● REQUIRED WORK: Below is some data. Retype exactly the lines starting at the one with "you won't need" and ending at the one with "for (char c".

Segment Start: STORED DATA

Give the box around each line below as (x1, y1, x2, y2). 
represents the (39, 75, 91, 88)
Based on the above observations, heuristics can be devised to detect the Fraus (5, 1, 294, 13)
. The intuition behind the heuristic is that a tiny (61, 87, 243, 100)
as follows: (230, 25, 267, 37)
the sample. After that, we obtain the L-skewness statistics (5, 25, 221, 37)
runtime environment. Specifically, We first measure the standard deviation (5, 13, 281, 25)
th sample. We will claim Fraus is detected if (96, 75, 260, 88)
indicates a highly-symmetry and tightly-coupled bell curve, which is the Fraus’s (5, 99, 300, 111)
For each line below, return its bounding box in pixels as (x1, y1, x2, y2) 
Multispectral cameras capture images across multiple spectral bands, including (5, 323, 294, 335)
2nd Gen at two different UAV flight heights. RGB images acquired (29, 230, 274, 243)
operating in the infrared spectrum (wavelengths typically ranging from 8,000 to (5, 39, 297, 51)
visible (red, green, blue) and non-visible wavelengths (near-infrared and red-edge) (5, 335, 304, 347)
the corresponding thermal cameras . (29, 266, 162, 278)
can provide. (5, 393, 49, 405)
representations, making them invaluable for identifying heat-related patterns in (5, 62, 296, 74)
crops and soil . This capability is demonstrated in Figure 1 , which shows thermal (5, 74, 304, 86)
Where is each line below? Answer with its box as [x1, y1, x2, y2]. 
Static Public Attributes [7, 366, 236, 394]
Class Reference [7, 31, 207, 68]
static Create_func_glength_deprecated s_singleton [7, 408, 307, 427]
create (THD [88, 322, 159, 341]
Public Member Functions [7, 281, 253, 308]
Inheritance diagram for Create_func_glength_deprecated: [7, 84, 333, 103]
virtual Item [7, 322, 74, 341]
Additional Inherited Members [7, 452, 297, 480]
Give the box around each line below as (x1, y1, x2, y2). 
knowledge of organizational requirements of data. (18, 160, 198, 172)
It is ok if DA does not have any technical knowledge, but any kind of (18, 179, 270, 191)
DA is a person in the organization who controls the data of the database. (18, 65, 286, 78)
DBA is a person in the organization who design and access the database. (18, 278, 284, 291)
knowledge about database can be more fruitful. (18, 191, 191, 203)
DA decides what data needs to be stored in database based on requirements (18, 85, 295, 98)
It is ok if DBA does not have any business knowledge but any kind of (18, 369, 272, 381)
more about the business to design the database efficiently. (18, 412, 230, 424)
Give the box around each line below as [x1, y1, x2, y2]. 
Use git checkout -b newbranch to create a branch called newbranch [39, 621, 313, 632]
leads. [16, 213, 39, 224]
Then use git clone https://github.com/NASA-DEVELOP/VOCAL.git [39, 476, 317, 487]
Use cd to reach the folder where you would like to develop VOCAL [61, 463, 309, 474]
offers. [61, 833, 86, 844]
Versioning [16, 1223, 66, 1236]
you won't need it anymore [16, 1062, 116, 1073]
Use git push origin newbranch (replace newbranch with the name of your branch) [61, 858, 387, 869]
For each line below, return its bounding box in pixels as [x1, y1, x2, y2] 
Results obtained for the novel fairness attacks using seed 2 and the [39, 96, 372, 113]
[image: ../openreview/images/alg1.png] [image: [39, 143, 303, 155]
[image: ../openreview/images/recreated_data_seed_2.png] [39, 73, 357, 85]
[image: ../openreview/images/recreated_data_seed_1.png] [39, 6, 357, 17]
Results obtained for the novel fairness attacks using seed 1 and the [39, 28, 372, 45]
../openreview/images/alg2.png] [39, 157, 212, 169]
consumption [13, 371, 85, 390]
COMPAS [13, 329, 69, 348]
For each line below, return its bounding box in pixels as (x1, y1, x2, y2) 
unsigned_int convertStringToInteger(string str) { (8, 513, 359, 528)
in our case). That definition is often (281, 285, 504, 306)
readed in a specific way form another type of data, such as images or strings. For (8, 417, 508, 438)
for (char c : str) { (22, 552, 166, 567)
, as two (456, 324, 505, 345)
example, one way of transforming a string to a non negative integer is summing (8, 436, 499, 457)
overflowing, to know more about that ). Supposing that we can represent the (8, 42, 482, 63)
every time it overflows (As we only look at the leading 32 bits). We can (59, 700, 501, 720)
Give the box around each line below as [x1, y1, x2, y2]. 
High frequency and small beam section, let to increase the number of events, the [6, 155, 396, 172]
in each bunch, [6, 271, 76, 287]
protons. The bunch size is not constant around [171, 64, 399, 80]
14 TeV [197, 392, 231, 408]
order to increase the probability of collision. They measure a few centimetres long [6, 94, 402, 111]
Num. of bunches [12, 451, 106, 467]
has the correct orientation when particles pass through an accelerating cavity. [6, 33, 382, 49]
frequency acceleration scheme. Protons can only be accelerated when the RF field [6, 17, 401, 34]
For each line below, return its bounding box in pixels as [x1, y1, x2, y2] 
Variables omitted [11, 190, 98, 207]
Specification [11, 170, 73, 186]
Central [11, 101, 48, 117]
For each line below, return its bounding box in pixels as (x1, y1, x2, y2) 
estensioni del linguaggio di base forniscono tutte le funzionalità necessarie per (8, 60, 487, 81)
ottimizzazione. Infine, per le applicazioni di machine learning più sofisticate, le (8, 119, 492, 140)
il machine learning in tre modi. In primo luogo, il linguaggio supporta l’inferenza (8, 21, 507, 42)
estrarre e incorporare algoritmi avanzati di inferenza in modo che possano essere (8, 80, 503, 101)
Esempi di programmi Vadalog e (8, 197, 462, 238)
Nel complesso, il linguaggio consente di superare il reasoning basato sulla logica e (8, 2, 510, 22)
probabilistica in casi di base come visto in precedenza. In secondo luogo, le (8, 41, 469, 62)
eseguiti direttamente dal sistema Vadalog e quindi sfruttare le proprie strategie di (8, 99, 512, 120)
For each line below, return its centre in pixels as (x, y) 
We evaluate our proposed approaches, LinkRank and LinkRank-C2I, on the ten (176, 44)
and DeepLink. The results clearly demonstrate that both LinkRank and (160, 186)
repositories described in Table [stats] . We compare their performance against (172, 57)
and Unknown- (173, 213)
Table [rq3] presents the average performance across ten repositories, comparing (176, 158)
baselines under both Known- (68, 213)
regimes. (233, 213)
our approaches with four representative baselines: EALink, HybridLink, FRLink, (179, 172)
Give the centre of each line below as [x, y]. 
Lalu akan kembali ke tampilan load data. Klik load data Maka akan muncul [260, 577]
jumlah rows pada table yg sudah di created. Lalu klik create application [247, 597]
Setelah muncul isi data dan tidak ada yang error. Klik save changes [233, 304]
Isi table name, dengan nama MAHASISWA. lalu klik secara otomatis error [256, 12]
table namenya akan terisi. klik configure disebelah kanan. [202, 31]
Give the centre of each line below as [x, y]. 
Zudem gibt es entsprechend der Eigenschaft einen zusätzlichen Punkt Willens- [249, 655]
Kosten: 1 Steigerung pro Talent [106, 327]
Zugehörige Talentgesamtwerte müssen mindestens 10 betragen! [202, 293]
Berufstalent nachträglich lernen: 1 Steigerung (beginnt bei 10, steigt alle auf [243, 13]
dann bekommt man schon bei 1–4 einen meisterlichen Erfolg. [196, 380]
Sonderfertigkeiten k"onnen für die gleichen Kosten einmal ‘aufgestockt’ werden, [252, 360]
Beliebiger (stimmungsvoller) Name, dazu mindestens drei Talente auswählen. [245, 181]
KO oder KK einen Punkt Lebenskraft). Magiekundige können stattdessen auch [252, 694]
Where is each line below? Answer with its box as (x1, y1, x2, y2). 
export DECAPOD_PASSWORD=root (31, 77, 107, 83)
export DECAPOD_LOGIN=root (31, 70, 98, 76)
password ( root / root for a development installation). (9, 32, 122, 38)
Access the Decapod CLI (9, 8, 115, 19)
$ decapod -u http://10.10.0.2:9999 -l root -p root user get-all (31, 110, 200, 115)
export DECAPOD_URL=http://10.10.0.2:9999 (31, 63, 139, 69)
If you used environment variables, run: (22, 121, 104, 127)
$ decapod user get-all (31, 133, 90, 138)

Segment End: STORED DATA

● EXERCISE RESULT:
you won't need it anymore [16, 1062, 116, 1073]
Use git push origin newbranch (replace newbranch with the name of your branch) [61, 858, 387, 869]
For each line below, return its bounding box in pixels as [x1, y1, x2, y2] 
Results obtained for the novel fairness attacks using seed 2 and the [39, 96, 372, 113]
[image: ../openreview/images/alg1.png] [image: [39, 143, 303, 155]
[image: ../openreview/images/recreated_data_seed_2.png] [39, 73, 357, 85]
[image: ../openreview/images/recreated_data_seed_1.png] [39, 6, 357, 17]
Results obtained for the novel fairness attacks using seed 1 and the [39, 28, 372, 45]
../openreview/images/alg2.png] [39, 157, 212, 169]
consumption [13, 371, 85, 390]
COMPAS [13, 329, 69, 348]
For each line below, return its bounding box in pixels as (x1, y1, x2, y2) 
unsigned_int convertStringToInteger(string str) { (8, 513, 359, 528)
in our case). That definition is often (281, 285, 504, 306)
readed in a specific way form another type of data, such as images or strings. For (8, 417, 508, 438)
for (char c : str) { (22, 552, 166, 567)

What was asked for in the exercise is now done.